Heck suggests using money for research, not Yucca Mountain
August 20, 2013 - 5:29 pm
A federal appeals court ruling last week gave a green light to restart licensing of the Yucca Mountain nuclear waste site but without funding the process will remain stalled, Nevada Rep. Joe Heck said Tuesday.
Instead of using the Nuclear Regulatory Commission’s remaining $11.1 million “to move forward with the licensing process until there is no more money in the pot,” Heck, R-Nev., suggested Congress use that money to explore transmutation, which would reduce the quantity and potency of spent fuel from nuclear power reactors.
“I still think, regardless of the (licensing) process, that storing high-level nuclear waste in a hole in the ground is a 20th century solution that might have been state-of-the-art when this whole debate first started back in the mid-80s. But we’ve got to look for something that is a 21st century solution,” Heck said during a meeting with the Review-Journal’s editorial board.
“And that’s why during the debate on the energy and water bill I tried to take that money that was going to licensing and put it towards what’s called accelerated transmutation,” he said.

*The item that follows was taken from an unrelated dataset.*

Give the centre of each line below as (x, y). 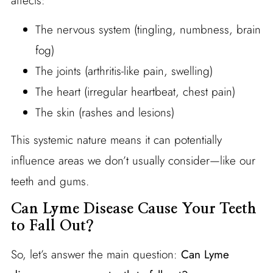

Research into transmutation could put the shuttered Yucca Mountain site to use while scientists at University of Nevada, Las Vegas continue to work toward advancing the technology.
“It’s a research project. Eventually it could be done on site,” he said, referring to the mountain 100 miles northwest of Las Vegas.
As for the Department of Energy’s plans to bring long-lived, low-level uranium waste from Oak Ridge National Laboratory in Tennessee to the Nevada National Security Site instead of the Waste Isolation Pilot Plant in New Mexico, Heck said the issue rests with DOE.
“Just as they kind of rewrote the rules for low-level to get it here, they could have just as easily rewritten the rule to get it to the isolation plant in New Mexico,” he said.
“Unfortunately, while the state of Nevada has the ability to offer an opinion, it’s not binding on the Department of Energy as to what they’re going to do with the waste product.”